Analysis and Modeling of Early Estradiol-induced GREB1 Single Allele Gene Transcription at the Population Level
Author(s): S.Mahmood Ghasemi, Pankaj Singh K, Hannah Johnson L, Ayse Koksoy, Michael Mancini A, Fabio Stossi and Robert Azencott.
Single molecule fluorescence in situ hybridization (smFISH) can be used to visualize transcriptional activation at the single allele level. We and others have applied this approach to better understand the mechanisms of activation by steroid nuclear receptors. However, there is limited understanding of the interconnection between the activation of target gene alleles inside the same nucleus and within large cell populations. Using the transcriptional coactivator GREB1 gene as an early estrogen receptor (ER) response target, we applied smFISH to track E2-activated GREB1 allelic transcription over early time points to evaluate potential dependencies between alleles within the same nucleus. We compared two types of experiments where we altered the initial status of GREB1 basal transcription by treating cells with and without the elongation inhibitor flavopiridol (FV). E2 stimulation changed the frequencies of active GREB1 alleles in the cell population, and this was independent of FV pre-treatment.

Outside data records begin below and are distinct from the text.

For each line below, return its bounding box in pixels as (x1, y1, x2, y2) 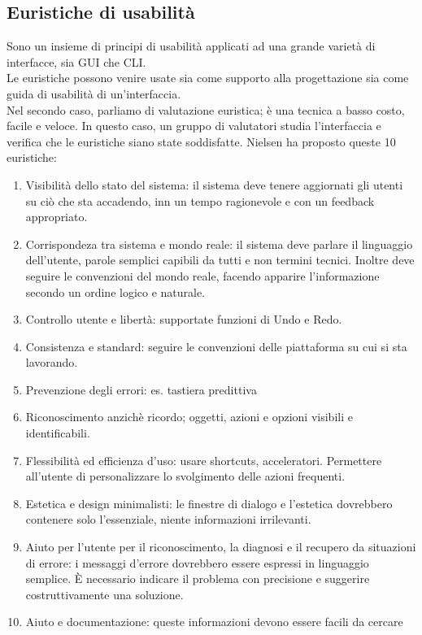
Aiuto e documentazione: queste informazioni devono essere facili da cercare (25, 613, 403, 630)
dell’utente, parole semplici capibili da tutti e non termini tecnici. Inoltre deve (25, 251, 415, 268)
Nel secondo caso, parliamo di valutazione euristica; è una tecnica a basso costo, (7, 101, 405, 118)
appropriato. (25, 208, 88, 225)
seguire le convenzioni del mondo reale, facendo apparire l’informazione (25, 267, 380, 284)
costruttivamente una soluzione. (25, 585, 184, 602)
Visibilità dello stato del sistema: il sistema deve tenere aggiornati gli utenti (25, 176, 403, 193)
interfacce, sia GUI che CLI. (7, 53, 146, 70)
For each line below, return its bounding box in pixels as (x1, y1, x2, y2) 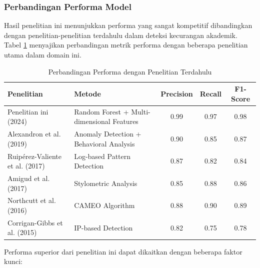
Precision (160, 88, 193, 98)
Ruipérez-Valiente (7, 150, 61, 161)
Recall (199, 88, 222, 98)
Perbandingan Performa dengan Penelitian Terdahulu (48, 66, 212, 76)
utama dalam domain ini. (4, 49, 81, 59)
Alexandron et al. (7, 128, 61, 139)
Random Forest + (74, 106, 129, 116)
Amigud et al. (7, 172, 50, 183)
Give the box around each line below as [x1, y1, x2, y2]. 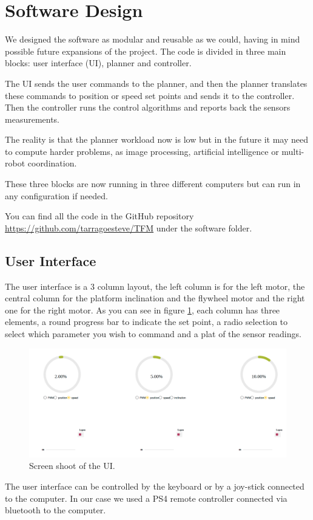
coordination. [27, 157, 77, 169]
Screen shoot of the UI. [29, 459, 115, 472]
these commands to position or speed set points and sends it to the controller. [5, 89, 295, 101]
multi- [281, 145, 305, 157]
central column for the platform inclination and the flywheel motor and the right [5, 292, 305, 304]
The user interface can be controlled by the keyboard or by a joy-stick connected [5, 480, 305, 493]
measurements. [5, 112, 60, 125]
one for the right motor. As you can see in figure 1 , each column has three [5, 303, 280, 316]
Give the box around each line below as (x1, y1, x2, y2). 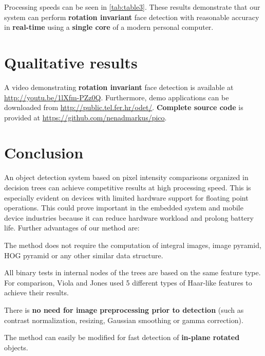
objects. (4, 342, 28, 352)
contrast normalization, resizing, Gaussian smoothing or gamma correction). (4, 314, 243, 325)
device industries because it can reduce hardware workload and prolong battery (4, 212, 254, 223)
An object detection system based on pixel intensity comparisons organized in (4, 172, 249, 183)
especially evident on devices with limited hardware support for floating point (4, 192, 249, 203)
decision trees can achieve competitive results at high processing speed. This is (4, 182, 251, 192)
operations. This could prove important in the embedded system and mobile (4, 202, 243, 213)
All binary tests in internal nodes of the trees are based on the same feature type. (4, 267, 261, 278)

In FV treated cells, the response time to hormone was delayed, albeit still reaching at 90 minutes the same levels as in cells not treated by FV. We show that the joint frequencies of GREB1 activated alleles observed at the cell population level imply significant dependency between pairs of alleles within the same nucleus. We identify probabilistic models of joint alleles activations by applying a principle of maximum entropy. For pairs of alleles, we have then quantified statistical dependency between their GREB1 activations by computing their mutual information. To further analyze the time course of GREB1 activation observable at the population level, we have introduced a stochastic model compatible with allelic statistical dependencies, and we have fitted this model to our data by intensive simulations. This provided estimates of the average lifetime for degradation of GREB1 introns and of the mean time between two successive transcription rounds. Our approach informs on how to extract information on single allele regulation by the estrogen receptor from within a large population of cells, and should be applicable to many other genes.